We want to identify the distance threshold for HDBSCAN cluster assignment that produces the most accurate clusters (based on known clade assignments) across each method. To find this optimal threshold, we calculate the mean training MCC value across all cross-validation iterations for a given method and set of method parameters and find the threshold that maximizes this mean across each method.

In [8]:
mean_training_mcc_by_method = grid.groupby(["method", "distance_threshold"])["training_mcc"].mean().reset_index()

In [9]:
mean_training_mcc_by_method

In [10]:
facet_grid = sns.relplot(
    data=grid,
    x="distance_threshold",
    y="training_mcc",
    col="method",
    col_wrap=2,
    alpha=0.5,
)

for ax in facet_grid.axes.flatten():
    ax.set_ylim(0, 1)
    
plt.tight_layout()
plt.savefig(snakemake.output.mcc_by_method_and_distance_threshold)

In [17]:
facet_grid = sns.relplot(
    data=grid,
    x="distance_threshold",
    y="validation_mcc",
    col="method",
    col_wrap=2,
    alpha=0.5,
)

for ax in facet_grid.axes.flatten():
    ax.set_ylim(0, 1)
    
plt.tight_layout()
plt.savefig(snakemake.output.mcc_by_method_and_distance_threshold)

In [28]:
grid

In [62]:
for method in ["pca","mds","t-sne","umap"]:
    grid_search = []
    for distance_threshold in range(0,14,2):
        grid_ = grid.groupby(by=["method", "distance_threshold"]).get_group((method, float(distance_threshold)))["validation_mcc"].mean()#.argmax()
        grid_search.append(grid_)
    max_value = max(grid_search)
    #2 is the step size, which I can use as a variable in a script if needed
    print(2* grid_search.index(max_value))

In [11]:
facet_grid = sns.relplot(
    data=grid.query("method == 't-sne'"),
    x="distance_threshold",
    y="training_mcc",
    col="learning_rate",
    row="perplexity",
    alpha=0.75,
)

for ax in facet_grid.axes.flatten():
    ax.set_ylim(0, 1)

In [12]:
facet_grid = sns.relplot(
    data=grid.query("method == 'umap'"),
    x="distance_threshold",
    y="training_mcc",
    col="n_neighbors",
    row="min_dist",
    alpha=0.75,
)

for ax in facet_grid.axes.flatten():
    ax.set_ylim(0, 1)

## Identify optimal method parameter values

Given the distance threshold that maximizes the training MCC above (threshold=4 for t-SNE and threshold=2 for UMAP), we next identify the combination of method parameters that maximizes the validation MCC for that distance threshold.

In [13]:
grid.query("distance_threshold == 4").groupby(["method", "perplexity", "learning_rate"])["validation_mcc"].mean().reset_index().sort_values(
    "validation_mcc",
    ascending=False
)

In [14]:
facet_grid = sns.catplot(
    data=grid.query("(method == 't-sne') & (distance_threshold == 4)"),
    x="perplexity",
    y="validation_mcc",
    hue="learning_rate",
    dodge=True,
    alpha=0.75,
)

for ax in facet_grid.axes.flatten():
    ax.set_ylim(0, 1)

As we’ve seen before, learning rate doesn’t matter much, but perplexity does.

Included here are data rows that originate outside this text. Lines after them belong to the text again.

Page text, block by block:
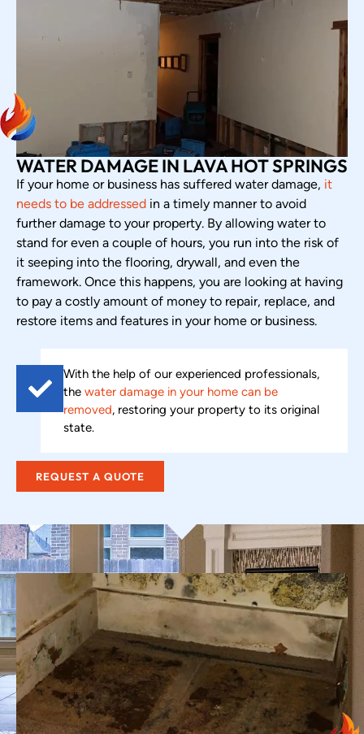
WATER DAMAGE IN LAVA HOT SPRINGS
If your home or business has suffered water damage, it
needs to be addressed in a timely manner to avoid
further damage to your property. By allowing water to
stand for even a couple of hours, you run into the risk of
it seeping into the flooring, drywall, and even the
framework. Once this happens, you are looking at having
to pay a costly amount of money to repair, replace, and
restore items and features in your home or business.
With the help of our experienced professionals,
the water damage in your home can be
removed, restoring your property to its original
state.
REQUEST A QUOTE
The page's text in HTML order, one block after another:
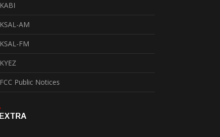
KABI
KSAL-AM
KSAL-FM
KYEZ
FCC Public Notices
EXTRA
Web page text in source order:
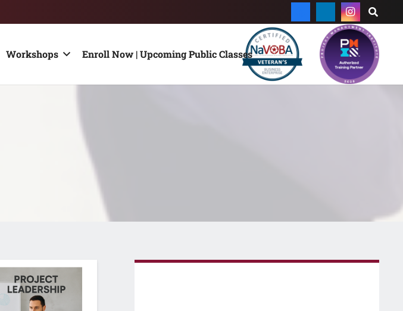
Workshops Enroll Now | Upcoming Public Classes
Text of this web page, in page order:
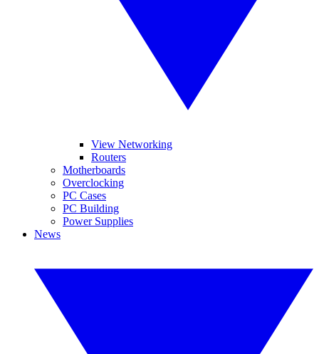
View Networking
Routers
Motherboards
Overclocking
PC Cases
PC Building
Power Supplies
News
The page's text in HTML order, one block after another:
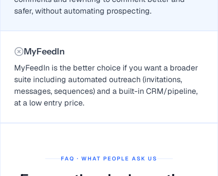
safer, without automating prospecting.
MyFeedIn
MyFeedIn is the better choice if you want a broader
suite including automated outreach (invitations,
messages, sequences) and a built-in CRM/pipeline,
at a low entry price.
FAQ · WHAT PEOPLE ASK US
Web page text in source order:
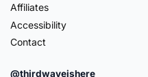
Affiliates
Accessibility
Contact
@thirdwaveishere
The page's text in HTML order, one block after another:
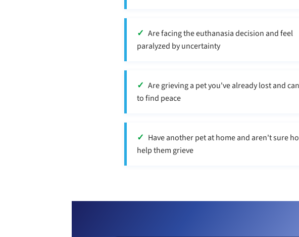
Are facing the euthanasia decision and feel
paralyzed by uncertainty
Are grieving a pet you've already lost and
to find peace
Have another pet at home and aren't sure
help them grieve
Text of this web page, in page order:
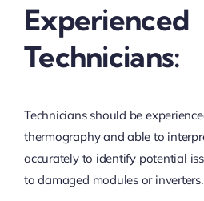
Experienced
Technicians:
Technicians should be
thermography and able to
accurately to identify potential
to damaged modules or inverters.
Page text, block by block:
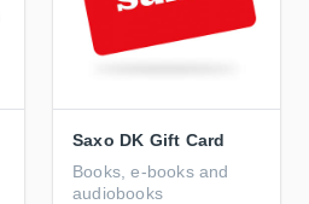
Saxo DK Gift Card
Books, e-books and
audiobooks
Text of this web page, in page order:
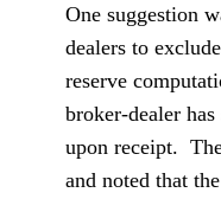
One suggestion
dealers to
reserve
broker-dealer
upon receipt.
and noted that
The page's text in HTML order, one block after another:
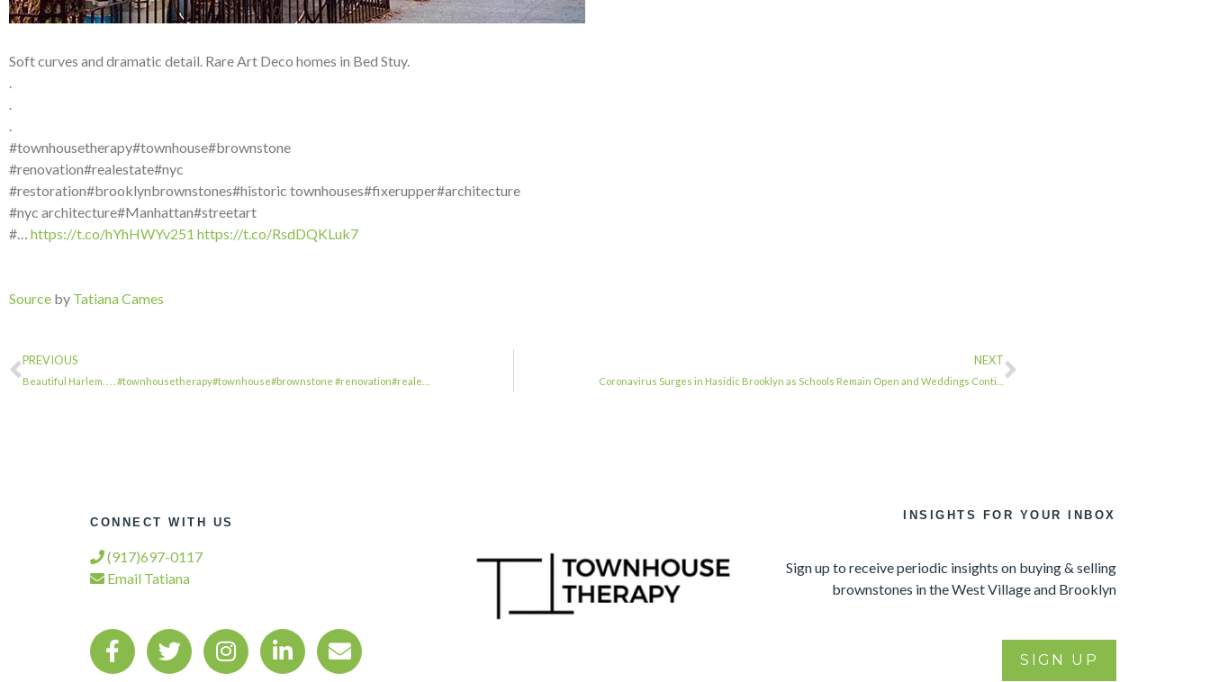
Soft curves and dramatic detail. Rare Art Deco homes in Bed Stuy.
.
.
.
#townhousetherapy#townhouse#brownstone
#renovation#realestate#nyc
#restoration#brooklynbrownstones#historic townhouses#fixerupper#architecture
#nyc architecture#Manhattan#streetart
#… https://t.co/hYhHWYv251 https://t.co/RsdDQKLuk7
Source by Tatiana Cames
PREVIOUS
Beautiful Harlem. . . . #townhousetherapy#townhouse#brownstone #renovation#reale…
NEXT
Coronavirus Surges in Hasidic Brooklyn as Schools Remain Open and Weddings Conti…
CONNECT WITH US
(917)697-0117
Email Tatiana
INSIGHTS FOR YOUR INBOX
Sign up to receive periodic insights on buying & selling
brownstones in the West Village and Brooklyn
SIGN UP
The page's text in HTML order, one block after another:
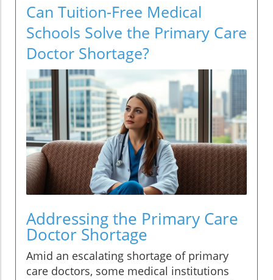
Can Tuition-Free Medical
Schools Solve the Primary Care
Doctor Shortage?
Addressing the Primary Care
Doctor Shortage
Amid an escalating shortage of primary
care doctors, some medical institutions
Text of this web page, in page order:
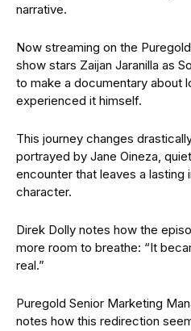
narrative.
Now streaming on the
show stars Zaijan Jaranilla as
to make a documentary about
experienced it himself.
This journey changes
portrayed by Jane Oineza,
encounter that leaves a lasting
character.
Direk Dolly notes how the
more room to breathe: “It
real.”
Puregold Senior Marketing
notes how this redirection
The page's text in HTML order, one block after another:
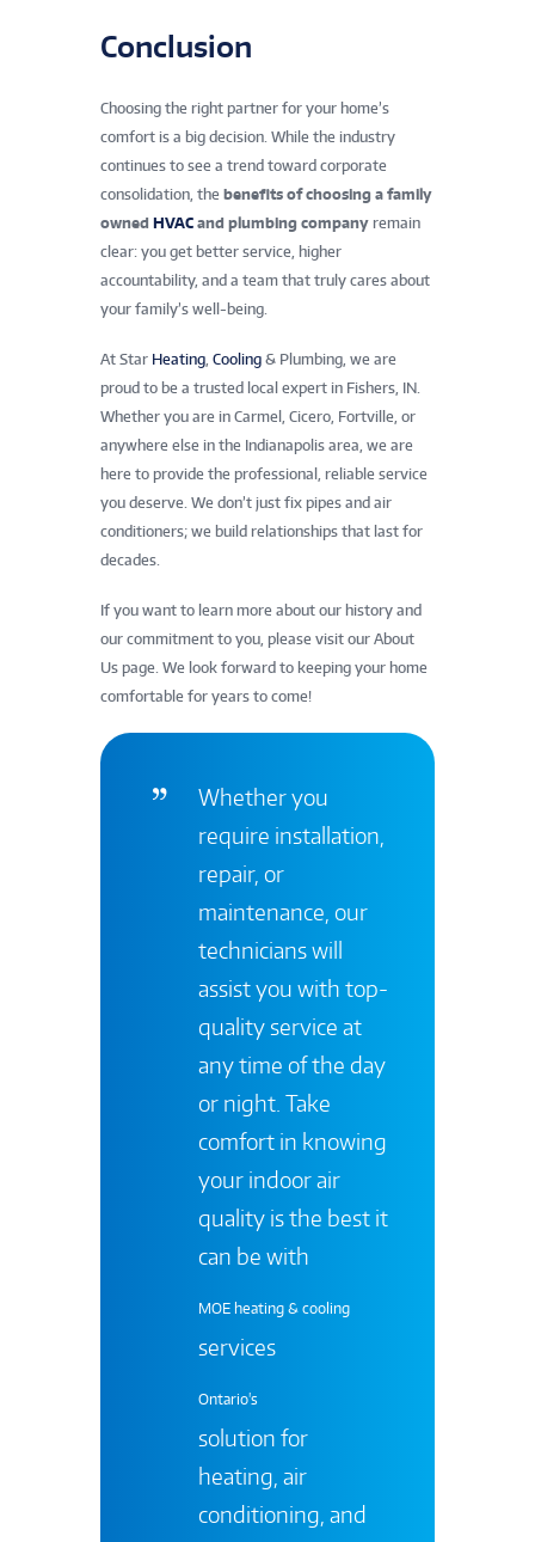
Conclusion
Choosing the right partner for your home’s
comfort is a big decision. While the industry
continues to see a trend toward corporate
consolidation, the benefits of choosing a family
owned HVAC and plumbing company remain
clear: you get better service, higher
accountability, and a team that truly cares about
your family’s well-being.
At Star Heating, Cooling & Plumbing, we are
proud to be a trusted local expert in Fishers, IN.
Whether you are in Carmel, Cicero, Fortville, or
anywhere else in the Indianapolis area, we are
here to provide the professional, reliable service
you deserve. We don’t just fix pipes and air
conditioners; we build relationships that last for
decades.
If you want to learn more about our history and
our commitment to you, please visit our About
Us page. We look forward to keeping your home
comfortable for years to come!
Whether you
require installation,
repair, or
maintenance, our
technicians will
assist you with top-
quality service at
any time of the day
or night. Take
comfort in knowing
your indoor air
quality is the best it
can be with
MOE heating & cooling
services
Ontario's
solution for
heating, air
conditioning, and
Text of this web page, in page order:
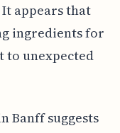
appears that
ingredients for
to unexpected
Banff suggests
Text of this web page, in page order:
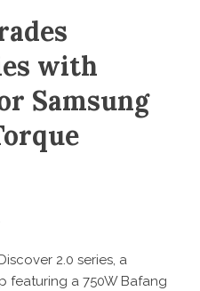
with
Samsung
2.0 series, a
featuring a 750W Bafang

The maximum validation MCC for t-SNE is at perplexity=30 and learning rate = 200, which is what we’ve been using.

In [15]:
grid.query("distance_threshold == 2").groupby(["method", "min_dist", "n_neighbors"])["validation_mcc"].mean().reset_index().sort_values(
    "validation_mcc",
    ascending=False
)

In [16]:
facet_grid = sns.catplot(
    data=grid.query("(method == 'umap') & (distance_threshold == 2)"),
    x="min_dist",
    y="validation_mcc",
    hue="n_neighbors",
    dodge=True,
    alpha=0.75,
)

for ax in facet_grid.axes.flatten():
    ax.set_ylim(0, 1)

In contrast with t-SNE's parameters, UMAP appears robust across all tested parameter combinations, producing roughly the same MCC values for all combinations. Although the optimal parameter combination is min_dist=0.05, n_neighbors=50 (MCC=0.681), the second best combination of min_dist=0.05, n_neighbors=100 has an MCC=0.6796).